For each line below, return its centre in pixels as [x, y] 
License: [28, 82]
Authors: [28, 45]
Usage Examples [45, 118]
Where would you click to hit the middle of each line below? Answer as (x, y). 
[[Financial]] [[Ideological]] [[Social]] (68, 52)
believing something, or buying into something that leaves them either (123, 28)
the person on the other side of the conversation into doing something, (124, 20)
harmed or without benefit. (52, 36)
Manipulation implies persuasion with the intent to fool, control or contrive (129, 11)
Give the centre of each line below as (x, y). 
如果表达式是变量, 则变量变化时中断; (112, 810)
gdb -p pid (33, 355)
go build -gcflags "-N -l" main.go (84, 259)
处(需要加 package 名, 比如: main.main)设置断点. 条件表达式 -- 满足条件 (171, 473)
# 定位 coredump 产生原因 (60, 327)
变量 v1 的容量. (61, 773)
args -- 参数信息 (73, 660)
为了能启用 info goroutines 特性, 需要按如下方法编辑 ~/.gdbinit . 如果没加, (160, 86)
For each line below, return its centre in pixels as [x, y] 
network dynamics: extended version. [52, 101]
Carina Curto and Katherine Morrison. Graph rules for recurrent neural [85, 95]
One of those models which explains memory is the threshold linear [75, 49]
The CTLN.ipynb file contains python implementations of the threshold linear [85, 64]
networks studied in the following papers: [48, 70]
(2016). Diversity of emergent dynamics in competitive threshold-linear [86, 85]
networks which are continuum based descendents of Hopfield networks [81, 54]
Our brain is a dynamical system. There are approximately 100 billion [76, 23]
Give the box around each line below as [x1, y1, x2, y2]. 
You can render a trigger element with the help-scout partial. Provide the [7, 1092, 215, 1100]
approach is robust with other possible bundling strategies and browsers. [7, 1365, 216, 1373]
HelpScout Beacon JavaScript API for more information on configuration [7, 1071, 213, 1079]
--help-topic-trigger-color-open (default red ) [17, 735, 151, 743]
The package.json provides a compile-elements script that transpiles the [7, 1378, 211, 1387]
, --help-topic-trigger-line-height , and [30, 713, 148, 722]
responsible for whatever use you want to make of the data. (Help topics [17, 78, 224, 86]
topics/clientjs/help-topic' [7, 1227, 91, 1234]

---

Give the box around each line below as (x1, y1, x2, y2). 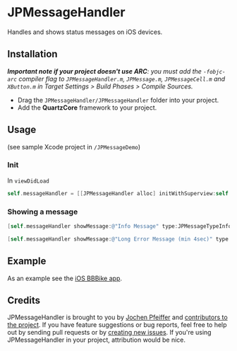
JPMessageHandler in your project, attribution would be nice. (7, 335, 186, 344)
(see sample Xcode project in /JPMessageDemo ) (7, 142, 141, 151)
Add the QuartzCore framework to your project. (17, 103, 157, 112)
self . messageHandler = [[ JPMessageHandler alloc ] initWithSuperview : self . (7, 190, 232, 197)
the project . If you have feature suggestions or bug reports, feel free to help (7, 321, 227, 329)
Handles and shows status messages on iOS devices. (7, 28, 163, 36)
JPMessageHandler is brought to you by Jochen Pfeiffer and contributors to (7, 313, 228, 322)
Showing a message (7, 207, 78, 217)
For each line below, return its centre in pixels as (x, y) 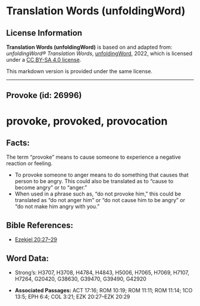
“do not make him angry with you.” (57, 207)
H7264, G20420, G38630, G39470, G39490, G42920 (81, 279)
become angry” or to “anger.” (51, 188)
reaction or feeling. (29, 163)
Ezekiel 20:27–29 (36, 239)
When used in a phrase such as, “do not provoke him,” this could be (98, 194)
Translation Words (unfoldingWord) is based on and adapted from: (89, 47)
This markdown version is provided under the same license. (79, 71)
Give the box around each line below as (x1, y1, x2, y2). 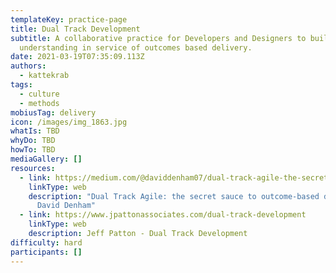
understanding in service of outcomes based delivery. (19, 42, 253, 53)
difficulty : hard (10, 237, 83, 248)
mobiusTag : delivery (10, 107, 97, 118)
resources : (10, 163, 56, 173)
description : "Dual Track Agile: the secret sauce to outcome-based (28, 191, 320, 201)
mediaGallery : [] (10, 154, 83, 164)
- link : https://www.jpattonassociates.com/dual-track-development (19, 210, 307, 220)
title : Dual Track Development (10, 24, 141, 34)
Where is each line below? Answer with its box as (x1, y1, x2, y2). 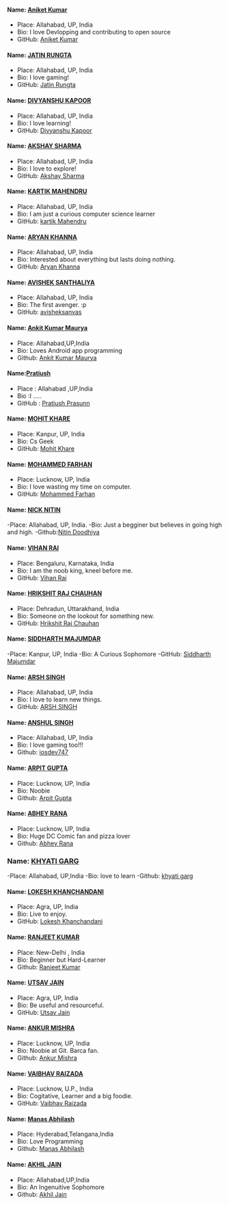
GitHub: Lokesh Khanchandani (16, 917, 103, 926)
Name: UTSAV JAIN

◆ Prompt ◆
All lines in the listing above from the line containing "approach is robust" to the line containing "topics/clientjs/help-topic' [7, 1227, 91, 1234]", inclusive, should be retyped exactly; no other lines should appear.

◆ Exercise output ◆
approach is robust with other possible bundling strategies and browsers. [7, 1365, 216, 1373]
HelpScout Beacon JavaScript API for more information on configuration [7, 1071, 213, 1079]
--help-topic-trigger-color-open (default red ) [17, 735, 151, 743]
The package.json provides a compile-elements script that transpiles the [7, 1378, 211, 1387]
, --help-topic-trigger-line-height , and [30, 713, 148, 722]
responsible for whatever use you want to make of the data. (Help topics [17, 78, 224, 86]
topics/clientjs/help-topic' [7, 1227, 91, 1234]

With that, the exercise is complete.